Methods	Triple‐blind randomised controlled clinical trial.
Participants	126 pregnant women, aged 18 to 39 years with gestational age of 25 to 30 weeks referring to Tabriz health centres, Iran in 2013 to 2014.
Interventions	Participants were allocated to 3 groups using a randomised block design with block sizes of 3 and 6 with the allocation ratio 1:1:1: group 1 (n = 40) Calcium‐vitamin D group (300 mg carbonate calcium plus 1000 units of vitamin D supplements; group 2 (n = 42) vitamin D group (1000 units of vitamin D supplements; and group 3 (n = 42) received placebo. To hide the allocation, each participant received 2 small envelopes, each with enough medicine for 3 weeks, inside a large matte‐coloured envelope of the same shape that were serially numbered. Each participant received 1 pill every day for 42 days. All pills were of the same shape, size, and weight. Health worker cadre: not specified.
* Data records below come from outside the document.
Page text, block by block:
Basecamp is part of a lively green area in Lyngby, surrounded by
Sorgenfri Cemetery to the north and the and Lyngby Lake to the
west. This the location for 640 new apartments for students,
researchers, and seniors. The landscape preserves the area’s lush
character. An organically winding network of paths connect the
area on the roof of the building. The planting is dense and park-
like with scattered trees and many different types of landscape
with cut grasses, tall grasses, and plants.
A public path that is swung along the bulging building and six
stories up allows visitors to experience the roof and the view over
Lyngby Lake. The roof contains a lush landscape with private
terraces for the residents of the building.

Outcomes	Maternal: gestational age, mode of delivery based on gestational age. food consumption, in terms of calcium and vitamin D content, pre‐pregnancy BMI, BMI during pregnancy Infant: weight, height, and head circumference, birthweight, height, head circumference. Laboratory method used for assessment of vitamin D concentrations: not specified.
Notes	Total dose of supplementary vitamin D during pregnancy: 56,000 to 200,000 IU; Start of supplementation: 25 weeks of pregnancy or more; Pre‐gestational BMI (kg/m2): most were overweight; Supplementation scheme/regimen: daily; Skin pigmentation based on Fitzpatrick skin tone chart (Fitzpatrick 1988): mixed/unknown; Latitude: north of the Tropic of Cancer; Season at the start of pregnancy: all year round. Source of funding: this study was funded by a research grant of Tabriz University of Medical Sciences (Project number: 388). Dates of the study and location: July 2013 to April 2014, Iran. Declarations of interest among primary researchers (or state where this information is not reported by the trial authors): no conflicts of interest.
Risk of bias
Bias	Authors' judgement	Support for judgement
Random sequence generation (selection bias)	Low risk	Participants were allocated to 3 groups using a randomised block design with block sizes of 3 and 6 with the allocation ratio 1:1:1.
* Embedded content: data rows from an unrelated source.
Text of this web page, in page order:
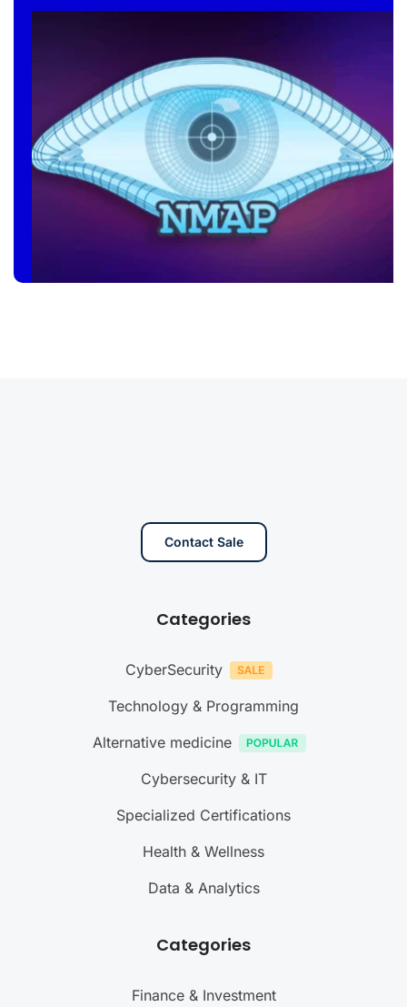
Contact Sale
Categories
CyberSecurity
Technology & Programming
Alternative medicine
Cybersecurity & IT
Specialized Certifications
Health & Wellness
Data & Analytics
Categories
Finance & Investment

Allocation concealment (selection bias)	Unclear risk	To hide the allocation, each participant received 2 small envelopes, each with enough medicine for 3 weeks, inside a large matte‐coloured envelope of the same shape that were serially numbered. Each participant received 1 pill every day for 42 days. Pills were of the same shape, size, and weight. However, authors did not mention how this was concealed from study staff.
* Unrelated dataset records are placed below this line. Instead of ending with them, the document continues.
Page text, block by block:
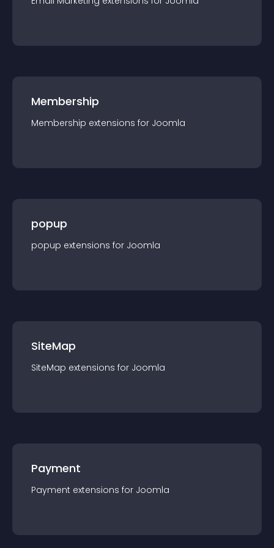
Membership
Membership extensions for Joomla
popup
popup extensions for Joomla
SiteMap
SiteMap extensions for Joomla
Payment
Payment extensions for Joomla
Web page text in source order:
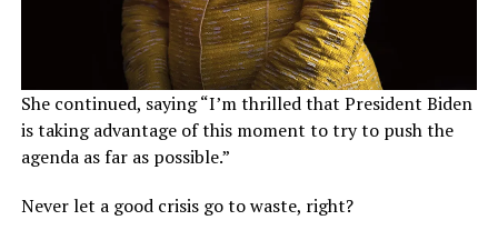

Blinding of participants and personnel (performance bias) All outcomes	Low risk	Participants were blinded to the study treatments.
Blinding of outcome assessment (detection bias) All outcomes	Unclear risk	The trial reported that it was double‐blinded but they did not specify if those performing the assessments were blinded.
Incomplete outcome data (attrition bias) All outcomes	Low risk	Losses to follow‐up were documented. No missing data and no participant was eliminated from the analysis.
Selective reporting (reporting bias)	Unclear risk	There is insufficient information to permit judgement.
Other bias	Low risk	The study appears to be free of other sources of bias.